Currently going through an old question which concerns a particle of mass $m$ on the interval $[-a,a]$ with potential $V=V_0$. In the question it says to show that the energy levels of the particle are $E=V_0+\frac{n^2\pi^2\hbar^2}{8ma^2}$, but after numerous tries and checks I keep getting $E=V_0+\frac{n^2\pi^2\hbar^2}{2ma^2}$, just want to check that the answer in the question isn't just wrong so I stop wasting my time trying to figure out where I went wrong. Thank you for your help!
WORKING:
Letting $k=\frac{(2m{E-V_0)^\frac{1}{2}}}{\hbar}$, I got the only non trivial solution to the SE is $Acos(kx)+Bsin(kx)$ and using the conditions that the wave function should be 0 at the endpoints, I got $ka=n\pi$, but the answer in the question works only if $ka=\frac{n\pi}{2}$ and im not sure why this should be the case.
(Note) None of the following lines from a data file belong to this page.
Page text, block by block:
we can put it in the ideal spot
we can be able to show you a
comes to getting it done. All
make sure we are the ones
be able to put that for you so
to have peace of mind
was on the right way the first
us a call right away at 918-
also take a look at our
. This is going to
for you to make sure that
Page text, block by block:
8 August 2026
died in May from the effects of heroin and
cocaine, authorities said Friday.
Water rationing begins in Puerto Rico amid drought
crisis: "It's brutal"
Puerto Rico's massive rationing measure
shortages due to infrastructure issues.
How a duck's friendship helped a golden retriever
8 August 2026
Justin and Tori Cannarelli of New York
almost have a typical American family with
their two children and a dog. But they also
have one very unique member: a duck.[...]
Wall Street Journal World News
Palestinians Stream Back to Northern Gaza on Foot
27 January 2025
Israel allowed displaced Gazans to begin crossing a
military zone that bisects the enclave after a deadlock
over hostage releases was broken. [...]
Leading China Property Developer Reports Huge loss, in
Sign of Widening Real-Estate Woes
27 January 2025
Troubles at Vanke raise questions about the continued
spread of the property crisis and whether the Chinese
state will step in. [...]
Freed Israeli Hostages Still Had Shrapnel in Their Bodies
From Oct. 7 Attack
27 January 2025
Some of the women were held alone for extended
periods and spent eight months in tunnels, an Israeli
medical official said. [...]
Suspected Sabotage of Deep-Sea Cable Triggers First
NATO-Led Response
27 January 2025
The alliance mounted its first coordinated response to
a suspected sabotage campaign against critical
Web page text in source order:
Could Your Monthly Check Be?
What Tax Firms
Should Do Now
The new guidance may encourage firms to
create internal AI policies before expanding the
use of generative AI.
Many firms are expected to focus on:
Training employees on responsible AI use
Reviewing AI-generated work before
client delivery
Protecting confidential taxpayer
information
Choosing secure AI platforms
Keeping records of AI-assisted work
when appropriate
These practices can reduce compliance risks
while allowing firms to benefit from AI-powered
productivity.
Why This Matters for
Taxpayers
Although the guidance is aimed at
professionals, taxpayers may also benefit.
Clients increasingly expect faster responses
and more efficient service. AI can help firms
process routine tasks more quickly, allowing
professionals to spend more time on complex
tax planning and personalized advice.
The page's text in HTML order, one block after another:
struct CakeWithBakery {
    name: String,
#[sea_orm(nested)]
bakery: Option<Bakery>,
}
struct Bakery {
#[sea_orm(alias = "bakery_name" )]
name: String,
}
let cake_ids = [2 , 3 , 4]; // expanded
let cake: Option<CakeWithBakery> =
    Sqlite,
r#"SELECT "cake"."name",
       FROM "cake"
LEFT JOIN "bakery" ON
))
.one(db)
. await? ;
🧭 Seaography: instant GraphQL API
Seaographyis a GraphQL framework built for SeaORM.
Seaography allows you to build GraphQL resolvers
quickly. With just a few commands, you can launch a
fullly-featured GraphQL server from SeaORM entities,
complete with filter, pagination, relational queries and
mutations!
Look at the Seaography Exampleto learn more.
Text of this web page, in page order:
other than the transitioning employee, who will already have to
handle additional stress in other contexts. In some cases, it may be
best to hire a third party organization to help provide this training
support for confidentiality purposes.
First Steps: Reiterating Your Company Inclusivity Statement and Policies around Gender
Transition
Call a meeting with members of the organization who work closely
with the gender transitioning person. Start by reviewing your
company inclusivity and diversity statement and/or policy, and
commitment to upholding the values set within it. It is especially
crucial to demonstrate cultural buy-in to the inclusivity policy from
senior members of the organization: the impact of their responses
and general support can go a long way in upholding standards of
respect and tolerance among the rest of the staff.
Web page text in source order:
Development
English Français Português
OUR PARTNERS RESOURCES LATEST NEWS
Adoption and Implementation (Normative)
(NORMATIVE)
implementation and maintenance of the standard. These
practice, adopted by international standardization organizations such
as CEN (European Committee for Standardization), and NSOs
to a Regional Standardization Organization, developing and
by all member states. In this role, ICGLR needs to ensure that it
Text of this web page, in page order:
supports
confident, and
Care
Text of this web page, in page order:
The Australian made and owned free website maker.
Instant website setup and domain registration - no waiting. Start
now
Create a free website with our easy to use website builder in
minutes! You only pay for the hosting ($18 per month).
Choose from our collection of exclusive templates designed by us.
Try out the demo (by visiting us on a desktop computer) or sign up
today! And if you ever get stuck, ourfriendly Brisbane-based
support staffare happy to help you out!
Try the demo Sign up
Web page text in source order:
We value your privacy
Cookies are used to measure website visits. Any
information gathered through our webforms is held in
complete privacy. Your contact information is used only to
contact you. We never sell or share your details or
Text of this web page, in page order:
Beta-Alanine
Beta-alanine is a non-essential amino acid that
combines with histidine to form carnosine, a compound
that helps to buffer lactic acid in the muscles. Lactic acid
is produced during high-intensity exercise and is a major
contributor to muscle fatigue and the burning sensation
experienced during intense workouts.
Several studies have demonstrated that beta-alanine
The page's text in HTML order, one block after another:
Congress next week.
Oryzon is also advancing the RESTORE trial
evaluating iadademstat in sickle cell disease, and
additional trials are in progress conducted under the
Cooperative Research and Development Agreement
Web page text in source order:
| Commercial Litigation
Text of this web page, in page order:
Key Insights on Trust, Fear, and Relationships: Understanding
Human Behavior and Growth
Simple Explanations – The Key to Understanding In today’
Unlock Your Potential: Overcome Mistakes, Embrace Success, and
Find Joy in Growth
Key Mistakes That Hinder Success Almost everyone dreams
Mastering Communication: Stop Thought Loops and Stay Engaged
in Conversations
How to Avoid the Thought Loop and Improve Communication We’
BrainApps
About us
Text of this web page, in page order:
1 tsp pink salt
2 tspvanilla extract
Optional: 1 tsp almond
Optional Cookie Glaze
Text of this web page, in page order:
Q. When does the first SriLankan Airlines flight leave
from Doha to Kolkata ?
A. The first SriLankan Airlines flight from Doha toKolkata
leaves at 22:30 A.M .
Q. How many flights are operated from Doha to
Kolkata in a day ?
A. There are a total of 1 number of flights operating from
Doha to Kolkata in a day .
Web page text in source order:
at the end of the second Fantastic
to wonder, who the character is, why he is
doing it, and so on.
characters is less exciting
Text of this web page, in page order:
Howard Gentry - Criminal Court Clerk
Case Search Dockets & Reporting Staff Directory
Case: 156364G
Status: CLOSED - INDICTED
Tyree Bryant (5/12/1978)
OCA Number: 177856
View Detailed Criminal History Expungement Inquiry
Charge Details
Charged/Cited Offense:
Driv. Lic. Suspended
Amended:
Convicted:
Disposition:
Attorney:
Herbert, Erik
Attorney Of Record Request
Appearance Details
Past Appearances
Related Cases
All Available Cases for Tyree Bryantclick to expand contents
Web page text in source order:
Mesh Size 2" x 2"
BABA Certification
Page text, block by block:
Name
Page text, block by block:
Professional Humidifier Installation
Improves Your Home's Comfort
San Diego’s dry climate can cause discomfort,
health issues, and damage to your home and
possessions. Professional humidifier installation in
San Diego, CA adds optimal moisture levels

The wavefunction must be assumed to be $0$ at the endpoints $\pm a$. Therefore $$\begin{cases}A\cos (ka)+B\sin (ka)=0\\ A\cos (-ka)+B\sin(-ka)=A\cos(ka)-B\sin(ka)=0 \end{cases} $$ Hence there are two classes of solutions:
odd solutions: $A=0$ and $ka=n\pi$, $n\in \mathbb{Z}$.
even solutions: $B=0$ and $ka=n\pi+\pi/2$, $n\in \mathbb{Z}$.
Combining odd and even solutions you have a solution for any $k_n=\frac{n\pi}{2}$, $n\in \mathbb{Z}$ and its associated energy is given by $$E_n=\frac{\hbar^2k_n^2}{2m}+V_0=\frac{n^2\pi^2\hbar^2}{8ma^2} +V_0,\qquad n\in \mathbb{N}$$